The battle against counterfeiters has been going on for a while now. Companies who have their goods counterfeited have invested heavily in sophisticated tech solutions, the internet of things (IoT) and Artificial Intelligence (AI) to authenticate products. Furthermore, companies rely on enforcement bodies, under the guidance of their IP attorney, to conduct search and seizure operations in order to seize counterfeit goods. The intention of seizing counterfeit goods is to remove them from the market and to get them destroyed. Affected companies use the services of attorneys to prosecute sellers and manufacturers of counterfeit goods, as well as to block access to websites that sell counterfeit goods online.
The importation of counterfeit goods globally is estimated to be worth nearly half a trillion US Dollars a year. This is a very significant figure as it highlights the potential losses in profits that could be suffered by the rightful owners.
The year 2020 has seen the COVID-19 outbreak, which is a problem on its own. However, to make matters worse, consumers have had to try and deal with the harse life threatening consequences of COVID-19 as well as to be on the look-out for counterfeit goods.
As the WHO has recommended that nations, inter alia, adhere to social distancing measures, in an attempt to curb the spread of the virus, we saw an increase in consumers resorting to e-commerce platforms to purchase essential products. A number of countries also adopted restrictions of movements of people with the aim of slowing down COVID-19 infections on citizens. The most counterfeited essential products included, inter alia, personal protective equipment (face masks and face shields) and hygiene products.
Criminals are taking advantage of the high demand for personal protection and hygiene products by flooding the market with counterfeit products such as low quality facemasks, substandard hand sanitizers, substandard and non-functional testing kits and artificial soap. African countries are unfortunately bearing the brunt of these criminal acts as the African continent has some of the poorest citizens in the world.

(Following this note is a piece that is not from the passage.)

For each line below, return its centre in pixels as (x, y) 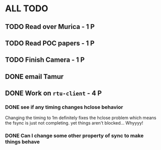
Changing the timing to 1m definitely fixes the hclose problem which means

We have seen countries such as Tanzania focusing their resources in conducting search and seizure operations solely focussed at essential goods such as personal protection and hygiene products. This act by the Tanzanian enforcement agencies has been a very positive response to deal with the criminal life-threatening activities of counterfeiters during COVID-19.
The option available to a brand holder in order to combat counterfeiting during this critical time is to identify the counterfeiters and to rid the markets of their goods as soon as possible, with the assistance of an IP attorney. A number of African enforcement agencies are still operating within their borders and we can assist with the lodging of complaints in order to have the goods removed from and ultimately get them destroyed.